WORK REQUEST> Scan the data below for the string "more". Copy every line where it appears.

---- DATA UNDER STUDY

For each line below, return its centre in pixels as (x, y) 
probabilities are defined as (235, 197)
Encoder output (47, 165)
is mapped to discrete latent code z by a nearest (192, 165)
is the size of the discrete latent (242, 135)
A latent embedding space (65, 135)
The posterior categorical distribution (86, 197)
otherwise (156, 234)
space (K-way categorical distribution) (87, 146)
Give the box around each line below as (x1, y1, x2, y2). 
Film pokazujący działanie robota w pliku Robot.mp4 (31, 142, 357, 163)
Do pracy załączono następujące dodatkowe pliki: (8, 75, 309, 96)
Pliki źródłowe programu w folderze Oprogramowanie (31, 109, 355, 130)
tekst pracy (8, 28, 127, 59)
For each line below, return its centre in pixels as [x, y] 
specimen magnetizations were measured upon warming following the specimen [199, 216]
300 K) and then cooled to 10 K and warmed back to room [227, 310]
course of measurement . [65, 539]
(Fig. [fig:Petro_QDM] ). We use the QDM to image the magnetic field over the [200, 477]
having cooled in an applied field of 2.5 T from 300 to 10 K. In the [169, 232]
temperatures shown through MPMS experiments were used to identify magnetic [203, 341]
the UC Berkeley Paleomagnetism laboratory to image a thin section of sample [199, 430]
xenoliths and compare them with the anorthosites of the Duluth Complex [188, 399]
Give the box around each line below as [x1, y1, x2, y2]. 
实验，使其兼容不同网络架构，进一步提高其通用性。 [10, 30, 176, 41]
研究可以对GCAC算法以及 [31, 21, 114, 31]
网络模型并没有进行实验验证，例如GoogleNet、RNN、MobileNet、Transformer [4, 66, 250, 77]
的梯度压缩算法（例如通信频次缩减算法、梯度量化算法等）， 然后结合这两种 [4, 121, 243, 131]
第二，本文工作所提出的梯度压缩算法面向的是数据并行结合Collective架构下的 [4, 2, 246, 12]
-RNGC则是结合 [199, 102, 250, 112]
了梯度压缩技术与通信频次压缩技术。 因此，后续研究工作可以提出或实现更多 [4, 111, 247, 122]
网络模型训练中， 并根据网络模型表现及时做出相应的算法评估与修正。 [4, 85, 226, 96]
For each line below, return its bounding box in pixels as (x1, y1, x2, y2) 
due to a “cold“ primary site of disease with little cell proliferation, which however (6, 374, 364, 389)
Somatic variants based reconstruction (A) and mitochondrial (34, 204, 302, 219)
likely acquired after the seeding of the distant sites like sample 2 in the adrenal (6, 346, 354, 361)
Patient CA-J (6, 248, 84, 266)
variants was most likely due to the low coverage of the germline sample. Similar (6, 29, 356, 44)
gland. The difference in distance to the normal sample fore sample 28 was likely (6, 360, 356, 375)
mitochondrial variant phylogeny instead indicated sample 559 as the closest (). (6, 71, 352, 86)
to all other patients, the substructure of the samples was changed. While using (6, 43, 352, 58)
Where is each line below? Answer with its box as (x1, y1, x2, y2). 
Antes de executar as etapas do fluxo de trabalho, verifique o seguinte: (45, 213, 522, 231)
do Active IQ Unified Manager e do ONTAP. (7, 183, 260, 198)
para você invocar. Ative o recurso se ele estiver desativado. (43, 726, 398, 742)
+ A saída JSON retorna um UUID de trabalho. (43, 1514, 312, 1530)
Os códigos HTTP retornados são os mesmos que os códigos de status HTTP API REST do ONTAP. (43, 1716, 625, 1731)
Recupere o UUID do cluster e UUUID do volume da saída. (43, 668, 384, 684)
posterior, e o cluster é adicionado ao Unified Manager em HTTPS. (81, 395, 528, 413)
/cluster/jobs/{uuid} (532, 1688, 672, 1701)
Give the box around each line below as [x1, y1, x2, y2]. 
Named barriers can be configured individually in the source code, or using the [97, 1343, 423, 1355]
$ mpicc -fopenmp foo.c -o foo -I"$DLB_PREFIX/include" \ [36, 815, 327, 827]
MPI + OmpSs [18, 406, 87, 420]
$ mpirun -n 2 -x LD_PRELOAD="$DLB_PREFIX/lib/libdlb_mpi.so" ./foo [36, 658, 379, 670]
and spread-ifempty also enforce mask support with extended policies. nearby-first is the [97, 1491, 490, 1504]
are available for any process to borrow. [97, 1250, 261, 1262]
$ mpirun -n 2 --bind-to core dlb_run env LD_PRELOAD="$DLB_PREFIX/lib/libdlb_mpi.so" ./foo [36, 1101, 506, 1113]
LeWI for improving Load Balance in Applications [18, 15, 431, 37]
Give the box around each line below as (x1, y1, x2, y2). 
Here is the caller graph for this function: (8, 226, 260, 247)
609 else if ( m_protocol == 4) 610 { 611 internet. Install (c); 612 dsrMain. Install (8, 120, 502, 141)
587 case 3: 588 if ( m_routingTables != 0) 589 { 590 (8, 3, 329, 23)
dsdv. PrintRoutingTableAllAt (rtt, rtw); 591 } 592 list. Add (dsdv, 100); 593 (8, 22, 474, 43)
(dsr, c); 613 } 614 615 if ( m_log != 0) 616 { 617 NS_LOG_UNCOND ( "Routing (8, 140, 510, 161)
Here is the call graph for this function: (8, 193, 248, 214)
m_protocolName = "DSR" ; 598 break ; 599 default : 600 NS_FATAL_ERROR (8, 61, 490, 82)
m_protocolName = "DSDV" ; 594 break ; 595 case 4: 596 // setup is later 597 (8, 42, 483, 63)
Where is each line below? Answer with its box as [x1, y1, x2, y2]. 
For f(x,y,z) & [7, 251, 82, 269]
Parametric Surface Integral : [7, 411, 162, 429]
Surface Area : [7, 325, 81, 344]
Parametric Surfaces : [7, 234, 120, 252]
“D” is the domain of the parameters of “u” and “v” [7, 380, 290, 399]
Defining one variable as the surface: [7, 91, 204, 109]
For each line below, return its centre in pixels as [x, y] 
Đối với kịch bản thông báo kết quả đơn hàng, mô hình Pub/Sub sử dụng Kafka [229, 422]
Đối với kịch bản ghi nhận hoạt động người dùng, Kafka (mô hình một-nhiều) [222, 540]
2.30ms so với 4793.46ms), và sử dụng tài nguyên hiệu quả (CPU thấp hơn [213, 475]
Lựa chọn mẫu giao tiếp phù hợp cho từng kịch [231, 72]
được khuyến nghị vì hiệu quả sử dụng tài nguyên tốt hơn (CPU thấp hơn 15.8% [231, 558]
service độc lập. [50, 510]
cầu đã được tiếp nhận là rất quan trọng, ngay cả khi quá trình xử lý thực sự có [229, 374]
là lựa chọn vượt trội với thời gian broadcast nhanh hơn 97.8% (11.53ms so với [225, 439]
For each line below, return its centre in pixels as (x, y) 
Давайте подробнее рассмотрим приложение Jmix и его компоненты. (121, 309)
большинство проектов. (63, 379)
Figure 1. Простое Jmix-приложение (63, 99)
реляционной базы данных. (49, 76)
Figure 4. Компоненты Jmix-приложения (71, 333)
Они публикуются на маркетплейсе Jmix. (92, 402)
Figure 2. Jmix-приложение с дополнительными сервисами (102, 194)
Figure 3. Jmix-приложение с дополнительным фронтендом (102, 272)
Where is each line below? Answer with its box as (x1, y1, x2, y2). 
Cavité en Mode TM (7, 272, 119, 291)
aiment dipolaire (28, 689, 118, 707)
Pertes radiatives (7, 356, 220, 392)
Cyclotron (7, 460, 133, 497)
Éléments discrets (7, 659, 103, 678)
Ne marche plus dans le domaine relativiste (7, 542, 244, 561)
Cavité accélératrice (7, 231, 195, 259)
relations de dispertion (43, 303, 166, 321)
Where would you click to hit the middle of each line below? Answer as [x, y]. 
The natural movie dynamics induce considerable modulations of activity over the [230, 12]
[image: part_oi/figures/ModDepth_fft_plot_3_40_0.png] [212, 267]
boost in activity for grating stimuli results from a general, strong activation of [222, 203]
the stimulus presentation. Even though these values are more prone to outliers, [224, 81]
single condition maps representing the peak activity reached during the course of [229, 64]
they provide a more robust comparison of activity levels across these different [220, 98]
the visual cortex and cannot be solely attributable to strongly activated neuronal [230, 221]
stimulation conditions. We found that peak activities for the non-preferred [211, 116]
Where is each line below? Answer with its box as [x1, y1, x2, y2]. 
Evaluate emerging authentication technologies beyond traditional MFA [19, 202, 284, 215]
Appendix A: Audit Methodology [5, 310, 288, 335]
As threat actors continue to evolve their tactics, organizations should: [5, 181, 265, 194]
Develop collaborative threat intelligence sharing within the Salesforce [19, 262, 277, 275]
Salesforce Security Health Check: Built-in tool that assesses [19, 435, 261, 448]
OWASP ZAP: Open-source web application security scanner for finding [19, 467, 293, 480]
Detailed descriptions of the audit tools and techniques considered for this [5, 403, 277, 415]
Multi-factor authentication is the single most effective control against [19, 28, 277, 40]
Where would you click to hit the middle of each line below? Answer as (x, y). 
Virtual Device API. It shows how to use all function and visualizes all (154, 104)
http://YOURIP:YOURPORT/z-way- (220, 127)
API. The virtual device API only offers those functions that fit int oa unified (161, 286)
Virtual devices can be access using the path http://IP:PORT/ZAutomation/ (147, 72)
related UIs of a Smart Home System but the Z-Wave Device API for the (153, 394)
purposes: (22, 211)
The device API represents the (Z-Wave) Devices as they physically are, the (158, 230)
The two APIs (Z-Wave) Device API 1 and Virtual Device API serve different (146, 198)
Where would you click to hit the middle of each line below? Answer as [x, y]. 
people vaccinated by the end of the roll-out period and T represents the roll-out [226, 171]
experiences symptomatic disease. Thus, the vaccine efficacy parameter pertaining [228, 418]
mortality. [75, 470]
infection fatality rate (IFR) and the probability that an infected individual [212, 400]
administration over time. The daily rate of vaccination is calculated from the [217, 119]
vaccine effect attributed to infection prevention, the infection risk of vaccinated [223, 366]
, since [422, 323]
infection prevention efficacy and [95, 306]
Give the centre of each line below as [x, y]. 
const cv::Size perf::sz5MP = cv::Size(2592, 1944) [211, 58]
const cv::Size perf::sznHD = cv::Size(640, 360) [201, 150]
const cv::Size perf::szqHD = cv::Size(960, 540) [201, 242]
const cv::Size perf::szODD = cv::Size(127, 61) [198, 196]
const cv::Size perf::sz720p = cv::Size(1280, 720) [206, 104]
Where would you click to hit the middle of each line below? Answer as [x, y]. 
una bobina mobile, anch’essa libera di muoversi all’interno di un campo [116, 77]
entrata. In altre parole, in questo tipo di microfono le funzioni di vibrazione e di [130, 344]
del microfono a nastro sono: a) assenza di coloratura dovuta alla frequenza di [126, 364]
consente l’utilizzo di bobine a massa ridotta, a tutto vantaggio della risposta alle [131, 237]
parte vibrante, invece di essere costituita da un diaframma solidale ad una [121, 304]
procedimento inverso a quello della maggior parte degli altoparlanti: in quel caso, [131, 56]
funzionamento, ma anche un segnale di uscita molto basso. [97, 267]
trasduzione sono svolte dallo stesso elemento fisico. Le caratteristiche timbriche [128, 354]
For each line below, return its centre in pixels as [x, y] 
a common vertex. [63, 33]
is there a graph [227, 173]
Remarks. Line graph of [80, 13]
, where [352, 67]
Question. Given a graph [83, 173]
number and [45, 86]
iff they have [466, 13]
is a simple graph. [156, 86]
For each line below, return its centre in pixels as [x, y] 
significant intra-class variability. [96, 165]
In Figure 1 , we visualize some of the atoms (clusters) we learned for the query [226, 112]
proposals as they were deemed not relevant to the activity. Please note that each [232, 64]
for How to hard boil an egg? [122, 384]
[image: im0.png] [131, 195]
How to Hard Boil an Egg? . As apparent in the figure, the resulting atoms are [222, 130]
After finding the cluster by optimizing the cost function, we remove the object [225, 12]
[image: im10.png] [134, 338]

--------

RESPONSE TO THIS TASK>
the stimulus presentation. Even though these values are more prone to outliers, [224, 81]
they provide a more robust comparison of activity levels across these different [220, 98]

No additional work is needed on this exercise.